Revisit the biggest reveals from MAX 2025 and explore the new releases that you haven’t seen yet.
With Adobe MAX 2025 behind us, the Fall of Features is officially wrapped—but the releases haven’t slowed down.
We moved major features from beta to general availability, introduced new enterprise capabilities, and shipped integrations that pull more of your creative workflow into Frame.io.
Before we turn the page to 2026, catch up on the product releases that shipped in October and November.
The upgraded Frame.io panel for Premiere is now generally available
Stay in your timeline, not your tabs

The most advanced Frame.io panel for Premiere has left beta and is now fully available for Premiere Pro 25.6.
Rebuilt from the ground up, it’s designed to keep editors in their timelines and in the zone. You can browse and manage projects, files, and folders in your Frame.io library, import media into your project bins (including full folder structures), share sequences for feedback, and review comments that sync back as markers on your Premiere timeline.
Plus, we’re already dropping quality-of-life improvements: the new default Sequences view makes it faster to export cuts, and batch imports now let you choose originals, high-res proxies, or low-res proxies so you can match media to your workflow.
Read the MAX recap for the upgraded Premiere panel →
Find the right asset faster with less reliance on tagging
The new search with media intelligence is ready for you to experience

Search in Frame.io has been completely rebuilt with media intelligence. It’s designed to help you find both your media and the information around that media—like metadata, keywords, and filenames—without wrestling with your folder structure.
Find what you need using your own words
Now, if you’re on a paid Frame.io plan, you can type queries the way you talk to a teammate. Instead of remembering exact filenames, you might search for “Sunset clips of happy people, status is approved.” Frame.io uses natural language processing to map your request to relevant assets across clips, images, audio, and documents, drawing on metadata and other indexed fields to surface strong matches.
That means less time guessing how something was named and more time actually working with the content.
Visually locate moments, emotions, subjects, and objects
For Teams and Enterprise customers, visual search (beta) goes beyond text entirely. It analyzes the visual content of your footage so you can search by intent, not just by words. Looking for a specific type of shot or a similar scene you remember from a past project—but you forgot to tag it? Semantic search can surface visually related results even when your descriptions or labels aren’t perfect.
This is especially powerful when you’re working with large libraries, pulling selects from many hours of footage, or revisiting earlier campaigns.
Read our ultimate guide to the new search with media intelligence in Frame.io →
Note: By default, the new natural language processing behind search automatically indexes the last 30 days of new uploads so you can start using it right away. If you need to look back further than 30 days and index older content, we can manually set that up for you with an Enterprise plan. If you’re already on Enterprise, reach out to your customer success manager and we’ll set up historical indexing with you.
If you’re not a Frame.io Enterprise customer and want to index older content, you can connect with the sales team to explore plan options here →
See where your media comes from—and how it was made

Released this October, the new Content Credentials feature makes it easy to view and verify the origin of media—including whether it was created with AI.
Upload assets from any source, and Frame.io automatically reads and preserves their credentials.
Find out more about Content Credentials here →
Enterprise security, scaling, and workflow updates
These updates focus on teams that need tighter control over sensitive content, more automation, and closer alignment between marketing and creative operations.
Lock down high-stakes content without slowing your team

For Enterprise Prime customers and some legacy Enterprise plans, Forensic Watermarking and Digital Rights Management (DRM) are now fully available to give you stronger control over sensitive work.
Forensic Watermarking invisibly stamps each video with a unique, traceable signature for every viewer and every delivery. DRM adds another layer of protection that only allows authorized viewers to watch in supported browsers and Frame.io apps.

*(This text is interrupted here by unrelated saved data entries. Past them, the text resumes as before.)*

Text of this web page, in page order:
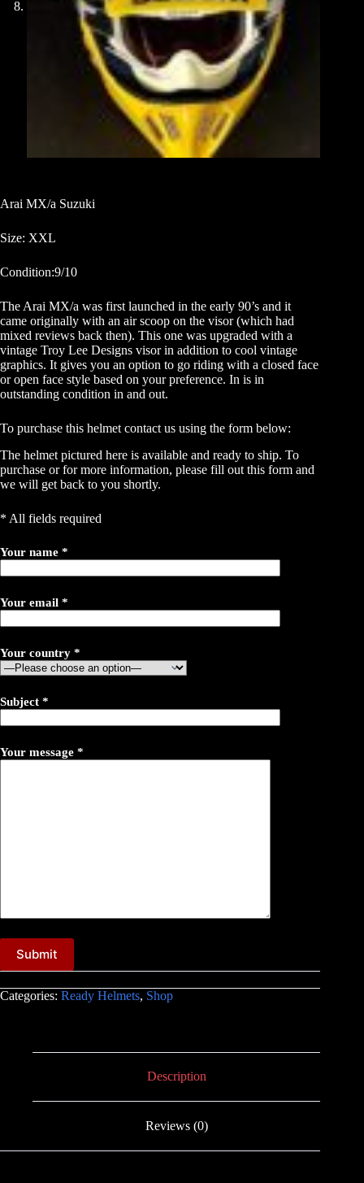
Arai MX/a Suzuki
Size: XXL
Condition:9/10
The Arai MX/a was first launched in the early 90’s and it
came originally with an air scoop on the visor (which had
mixed reviews back then). This one was upgraded with a
vintage Troy Lee Designs visor in addition to cool vintage
graphics. It gives you an option to go riding with a closed face
or open face style based on your preference. In is in
outstanding condition in and out.
To purchase this helmet contact us using the form below:
The helmet pictured here is available and ready to ship. To
purchase or for more information, please fill out this form and
we will get back to you shortly.
* All fields required
Your name *
Your email *
Your country *
Subject *
Your message *
l
t
Categories: Ready Helmets, Shop
Description
Reviews (0)
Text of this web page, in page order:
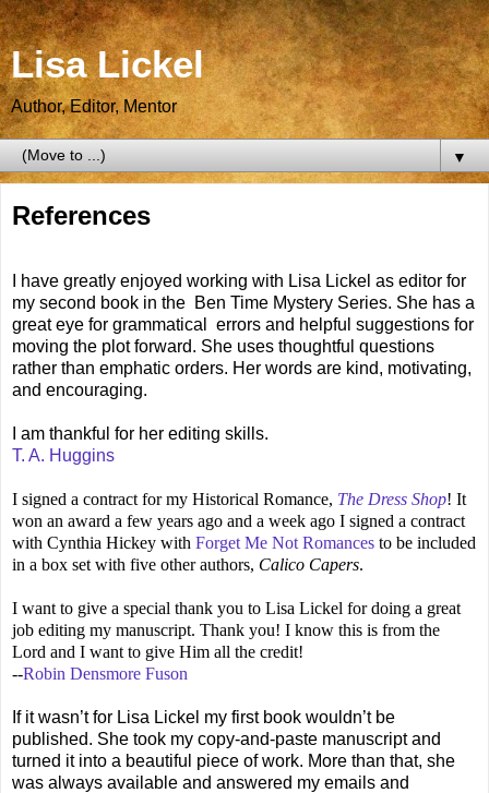
Lisa Lickel
Author, Editor, Mentor
▼
References
I have greatly enjoyed working with Lisa Lickel as editor for
my second book in the Ben Time Mystery Series. She has a
great eye for grammatical errors and helpful suggestions for
moving the plot forward. She uses thoughtful questions
rather than emphatic orders. Her words are kind, motivating,
and encouraging.
I am thankful for her editing skills.
T. A. Huggins
I signed a contract for my Historical Romance, The Dress Shop! It
won an award a few years ago and a week ago I signed a contract
with Cynthia Hickey with Forget Me Not Romances to be included
in a box set with five other authors, Calico Capers.
I want to give a special thank you to Lisa Lickel for doing a great
job editing my manuscript. Thank you! I know this is from the
Lord and I want to give Him all the credit!
--Robin Densmore Fuson
If it wasn’t for Lisa Lickel my first book wouldn’t be
published. She took my copy-and-paste manuscript and
turned it into a beautiful piece of work. More than that, she
was always available and answered my emails and
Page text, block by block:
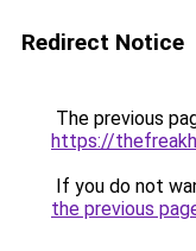
Redirect Notice
The previous
https://
If you do not
the previous
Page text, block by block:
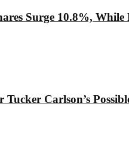
Surge 10.8%,
Carlson’s
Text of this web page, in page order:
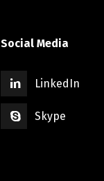
Social Media
LinkedIn
Skype

Together, these controls let studios, networks, agencies, and brands share work-in-progress more confidently—without grinding day-to-day collaboration to a halt.
Reframe, dub, and clean up content inside Frame.io

New Firefly Actions in Frame.io (beta) help Enterprise teams finish work in one place while working at scale.
- Reframe lets you quickly generate new aspect ratios for different platforms without rebuilding timelines from scratch.
- Dub uses Firefly to create multilingual versions in 17 supported languages, so you can localize content at the pace your campaigns demand.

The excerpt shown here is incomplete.